▼
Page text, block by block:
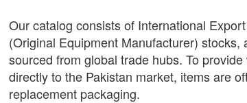
Our catalog consists of International
(Original Equipment Manufacturer) stocks,
sourced from global trade hubs. To
directly to the Pakistan market, items are
replacement packaging.
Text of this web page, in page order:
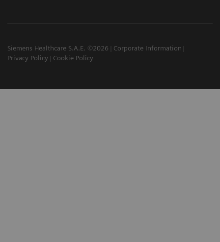
Siemens Healthcare S.A.E. ©2026
Corporate Information
Privacy Policy
Cookie Policy
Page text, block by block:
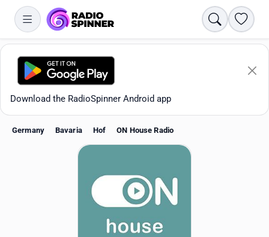
Search
Download the RadioSpinner Android app
Germany Bavaria Hof ON House Radio
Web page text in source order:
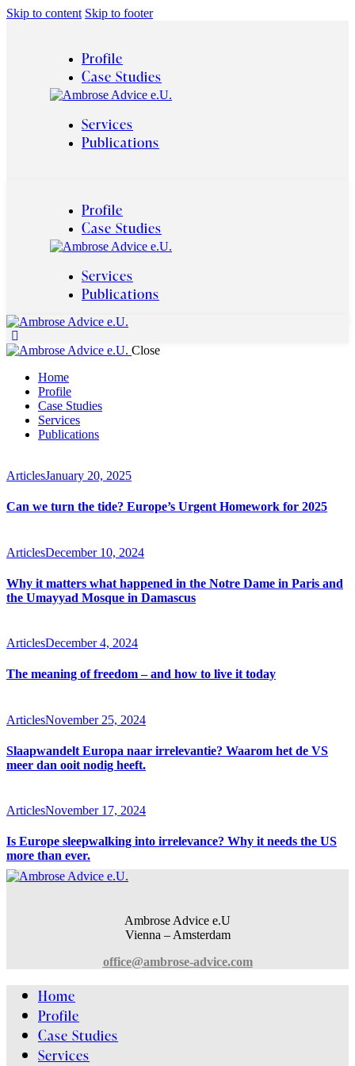
Skip to content Skip to footer
Profile
Case Studies
Services
Publications
Profile
Case Studies
Services
Publications
Close
Home
Profile
Case Studies
Services
Publications
ArticlesJanuary 20, 2025
Can we turn the tide? Europe’s Urgent Homework for 2025
ArticlesDecember 10, 2024
Why it matters what happened in the Notre Dame in Paris and
the Umayyad Mosque in Damascus
ArticlesDecember 4, 2024
The meaning of freedom – and how to live it today
ArticlesNovember 25, 2024
Slaapwandelt Europa naar irrelevantie? Waarom het de VS
meer dan ooit nodig heeft.
ArticlesNovember 17, 2024
Is Europe sleepwalking into irrelevance? Why it needs the US
more than ever.
Ambrose Advice e.U
Vienna – Amsterdam
office@ambrose-advice.com
Home
Profile
Case Studies
Services
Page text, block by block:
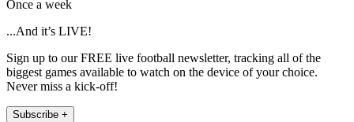
Once a week
...And it’s LIVE!
Sign up to our FREE live football newsletter, tracking all of the
biggest games available to watch on the device of your choice.
Never miss a kick-off!
Subscribe +
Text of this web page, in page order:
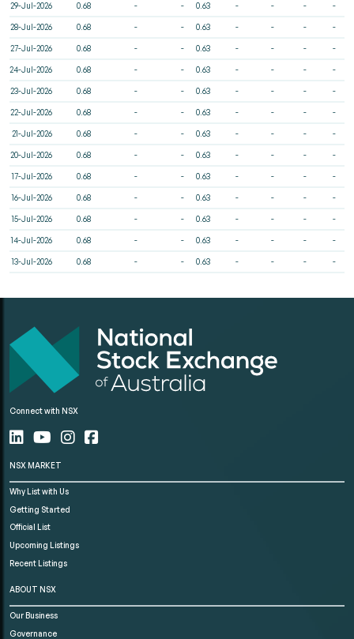
29-Jul-2026 0.68 - - 0.63 - - - -
28-Jul-2026 0.68 - - 0.63 - - - -
27-Jul-2026 0.68 - - 0.63 - - - -
24-Jul-2026 0.68 - - 0.63 - - - -
23-Jul-2026 0.68 - - 0.63 - - - -
22-Jul-2026 0.68 - - 0.63 - - - -
21-Jul-2026 0.68 - - 0.63 - - - -
20-Jul-2026 0.68 - - 0.63 - - - -
17-Jul-2026 0.68 - - 0.63 - - - -
16-Jul-2026 0.68 - - 0.63 - - - -
15-Jul-2026 0.68 - - 0.63 - - - -
14-Jul-2026 0.68 - - 0.63 - - - -
13-Jul-2026 0.68 - - 0.63 - - - -
Connect with NSX
NSX MARKET
Why List with Us
Getting Started
Official List
Upcoming Listings
Recent Listings
ABOUT NSX
Our Business
Governance
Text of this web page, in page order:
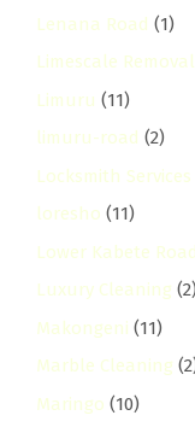
Lenana Road (1)
Limescale Removal
Limuru (11)
limuru-road (2)
Locksmith Services
loresho (11)
Lower Kabete Road
Luxury Cleaning (2)
Makongeni (11)
Marble Cleaning
Maringo (10)
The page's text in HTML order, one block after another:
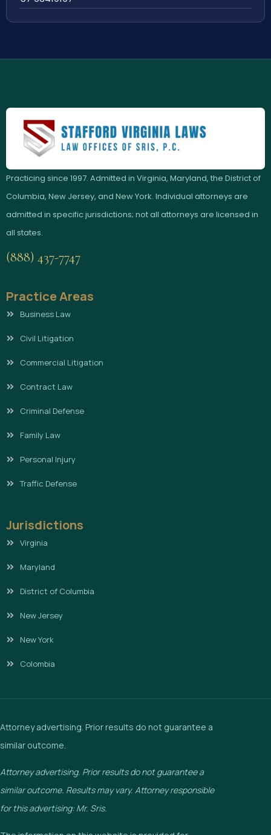
Practicing since 1997. Admitted in Virginia, Maryland, the District of
Columbia, New Jersey, and New York. Individual attorneys are
admitted in specific jurisdictions; not all attorneys are licensed in
all states.
(888) 437-7747
Practice Areas
Business Law
Civil Litigation
Commercial Litigation
Contract Law
Criminal Defense
Family Law
Personal Injury
Traffic Defense
Jurisdictions
Virginia
Maryland
District of Columbia
New Jersey
New York
Colombia
Attorney advertising. Prior results do not guarantee a
similar outcome.
Attorney advertising. Prior results do not guarantee a
similar outcome. Results may vary. Attorney responsible
for this advertising: Mr. Sris.
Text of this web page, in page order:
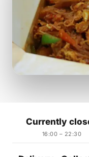
Currently
16:00 – 22:30
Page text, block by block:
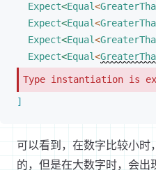
Expect<Equal<
Expect<Equal<
Expect<Equal<
Expect<Equal<
Type instantiation is
]
可以看到，在数字比较小
的，但是在大数字时，会
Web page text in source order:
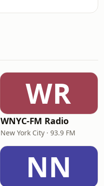
WR
WNYC-FM Radio
New York City · 93.9 FM
NN
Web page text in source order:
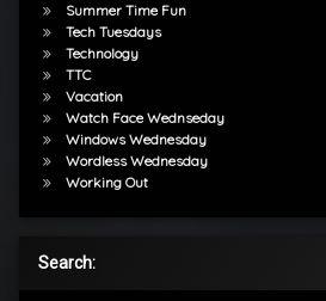
Summer Time Fun
Tech Tuesdays
Technology
TTC
Vacation
Watch Face Wednseday
Windows Wednesday
Wordless Wednesday
Working Out
Search:
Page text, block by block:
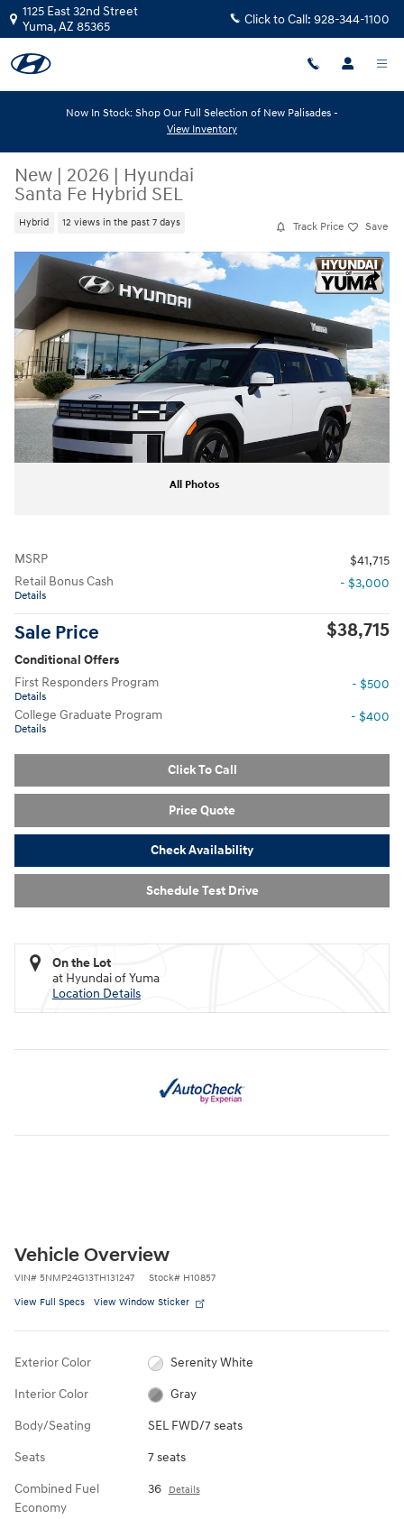
Skip to main content
1125 East 32nd Street
Yuma,AZ 85365 Click to Call: 928-344-1100
Now In Stock: Shop Our Full Selection of New Palisades -
View Inventory
New | 2026 | Hyundai
Santa Fe Hybrid SEL
Hybrid 12 views in the past 7 days Track Price Save
Share
New 2026 Hyundai Santa Fe Hybrid SEL SEL FWD Photo 1 of 22
All Photos
MSRP
$41,715
Retail Bonus Cash
Details
- $3,000
Sale Price $38,715
Conditional Offers
First Responders Program
Details
- $500
College Graduate Program
Details
- $400
Click To Call
Price Quote
Check Availability
Schedule Test Drive
On the Lot
at Hyundai of Yuma
Location Details
Vehicle Overview
VIN# 5NMP24G13TH131247 Stock# H10857
View Full Specs View Window Sticker
Exterior Color Serenity White
Interior Color Gray
Body/Seating SEL FWD/7 seats
Seats 7 seats
Combined Fuel
Economy
36 Details
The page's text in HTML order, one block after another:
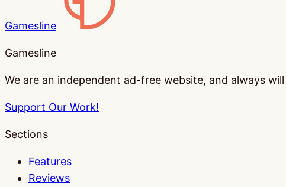
Gamesline
Gamesline
We are an independent ad-free website, and always
Support Our Work!
Sections
Features
Reviews
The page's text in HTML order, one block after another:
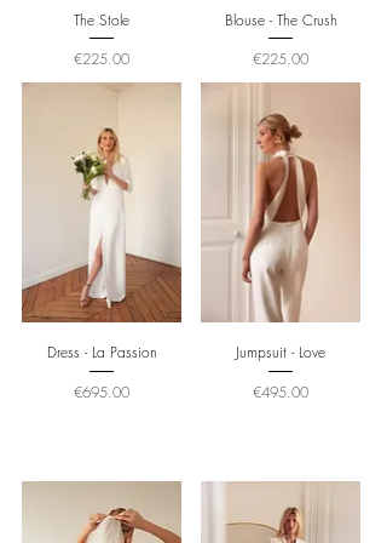
The Stole
Price
€225.00
Blouse - The Crush
Price
€225.00
Dress - La Passion
Price
€695.00
Jumpsuit - Love
Price
€495.00
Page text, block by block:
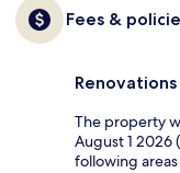
Fees &
The property
August 1 2026
following
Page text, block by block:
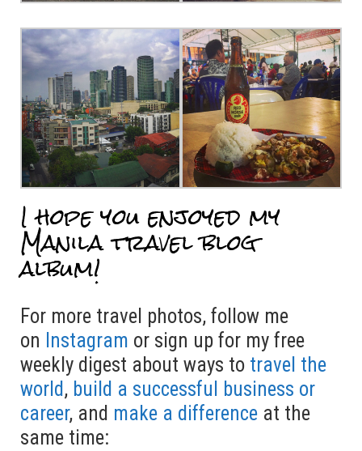
I hope you enjoyed my
Manila travel blog
album!
For more travel photos, follow me
on Instagram or sign up for my free
weekly digest about ways to travel the
world, build a successful business or
career, and make a difference at the
same time:
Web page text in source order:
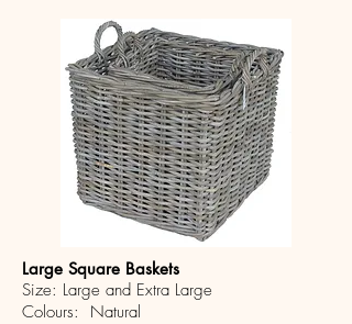
Large Square Baskets
Size: Large and Extra Large
Colours: Natural
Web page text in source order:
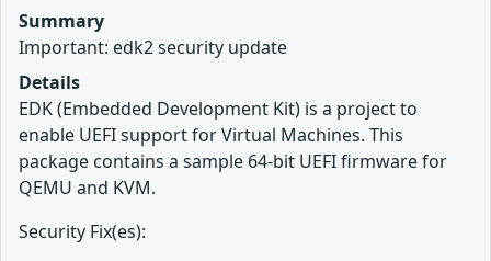
Summary
Important: edk2 security update
Details
EDK (Embedded Development Kit) is a project to
enable UEFI support for Virtual Machines. This
package contains a sample 64-bit UEFI firmware for
QEMU and KVM.
Security Fix(es):
▲
No picture belongs in the answer; the rest of the records must be repeated exactly.

Page text, block by block:
Our catalog consists of International
(Original Equipment Manufacturer) stocks,
sourced from global trade hubs. To
directly to the Pakistan market, items are
replacement packaging.
Text of this web page, in page order:
Siemens Healthcare S.A.E. ©2026
Corporate Information
Privacy Policy
Cookie Policy
Page text, block by block:
Search
Download the RadioSpinner Android app
Germany Bavaria Hof ON House Radio
Web page text in source order:
Skip to content Skip to footer
Profile
Case Studies
Services
Publications
Profile
Case Studies
Services
Publications
Close
Home
Profile
Case Studies
Services
Publications
ArticlesJanuary 20, 2025
Can we turn the tide? Europe’s Urgent Homework for 2025
ArticlesDecember 10, 2024
Why it matters what happened in the Notre Dame in Paris and
the Umayyad Mosque in Damascus
ArticlesDecember 4, 2024
The meaning of freedom – and how to live it today
ArticlesNovember 25, 2024
Slaapwandelt Europa naar irrelevantie? Waarom het de VS
meer dan ooit nodig heeft.
ArticlesNovember 17, 2024
Is Europe sleepwalking into irrelevance? Why it needs the US
more than ever.
Ambrose Advice e.U
Vienna – Amsterdam
office@ambrose-advice.com
Home
Profile
Case Studies
Services
Page text, block by block:
Once a week
...And it’s LIVE!
Sign up to our FREE live football newsletter, tracking all of the
biggest games available to watch on the device of your choice.
Never miss a kick-off!
Subscribe +
Text of this web page, in page order:
29-Jul-2026 0.68 - - 0.63 - - - -
28-Jul-2026 0.68 - - 0.63 - - - -
27-Jul-2026 0.68 - - 0.63 - - - -
24-Jul-2026 0.68 - - 0.63 - - - -
23-Jul-2026 0.68 - - 0.63 - - - -
22-Jul-2026 0.68 - - 0.63 - - - -
21-Jul-2026 0.68 - - 0.63 - - - -
20-Jul-2026 0.68 - - 0.63 - - - -
17-Jul-2026 0.68 - - 0.63 - - - -
16-Jul-2026 0.68 - - 0.63 - - - -
15-Jul-2026 0.68 - - 0.63 - - - -
14-Jul-2026 0.68 - - 0.63 - - - -
13-Jul-2026 0.68 - - 0.63 - - - -
Connect with NSX
NSX MARKET
Why List with Us
Getting Started
Official List
Upcoming Listings
Recent Listings
ABOUT NSX
Our Business
Governance
Text of this web page, in page order:
Lenana Road (1)
Limescale Removal
Limuru (11)
limuru-road (2)
Locksmith Services
loresho (11)
Lower Kabete Road
Luxury Cleaning (2)
Makongeni (11)
Marble Cleaning
Maringo (10)
The page's text in HTML order, one block after another:
Practicing since 1997. Admitted in Virginia, Maryland, the District of
Columbia, New Jersey, and New York. Individual attorneys are
admitted in specific jurisdictions; not all attorneys are licensed in
all states.
(888) 437-7747
Practice Areas
Business Law
Civil Litigation
Commercial Litigation
Contract Law
Criminal Defense
Family Law
Personal Injury
Traffic Defense
Jurisdictions
Virginia
Maryland
District of Columbia
New Jersey
New York
Colombia
Attorney advertising. Prior results do not guarantee a
similar outcome.
Attorney advertising. Prior results do not guarantee a
similar outcome. Results may vary. Attorney responsible
for this advertising: Mr. Sris.
Text of this web page, in page order:
Currently
16:00 – 22:30
Page text, block by block:
Expect<Equal<
Expect<Equal<
Expect<Equal<
Expect<Equal<
Type instantiation is
]
可以看到，在数字比较小
的，但是在大数字时，会
Web page text in source order:
WR
WNYC-FM Radio
New York City · 93.9 FM
NN
Web page text in source order:
Summer Time Fun
Tech Tuesdays
Technology
TTC
Vacation
Watch Face Wednseday
Windows Wednesday
Wordless Wednesday
Working Out
Search:
Page text, block by block:
Skip to main content
1125 East 32nd Street
Yuma,AZ 85365 Click to Call: 928-344-1100
Now In Stock: Shop Our Full Selection of New Palisades -
View Inventory
New | 2026 | Hyundai
Santa Fe Hybrid SEL
Hybrid 12 views in the past 7 days Track Price Save
Share
New 2026 Hyundai Santa Fe Hybrid SEL SEL FWD Photo 1 of 22
All Photos
MSRP
$41,715
Retail Bonus Cash
Details
- $3,000
Sale Price $38,715
Conditional Offers
First Responders Program
Details
- $500
College Graduate Program
Details
- $400
Click To Call
Price Quote
Check Availability
Schedule Test Drive
On the Lot
at Hyundai of Yuma
Location Details
Vehicle Overview
VIN# 5NMP24G13TH131247 Stock# H10857
View Full Specs View Window Sticker
Exterior Color Serenity White
Interior Color Gray
Body/Seating SEL FWD/7 seats
Seats 7 seats
Combined Fuel
Economy
36 Details
The page's text in HTML order, one block after another:
Gamesline
Gamesline
We are an independent ad-free website, and always
Support Our Work!
Sections
Features
Reviews
The page's text in HTML order, one block after another:
The Stole
Price
€225.00
Blouse - The Crush
Price
€225.00
Dress - La Passion
Price
€695.00
Jumpsuit - Love
Price
€495.00
Page text, block by block:
Fees &
The property
August 1 2026
following
Page text, block by block:
I hope you enjoyed my
Manila travel blog
album!
For more travel photos, follow me
on Instagram or sign up for my free
weekly digest about ways to travel the
world, build a successful business or
career, and make a difference at the
same time:
Web page text in source order:
Large Square Baskets
Size: Large and Extra Large
Colours: Natural
Web page text in source order:
Summary
Important: edk2 security update
Details
EDK (Embedded Development Kit) is a project to
enable UEFI support for Virtual Machines. This
package contains a sample 64-bit UEFI firmware for
QEMU and KVM.
Security Fix(es):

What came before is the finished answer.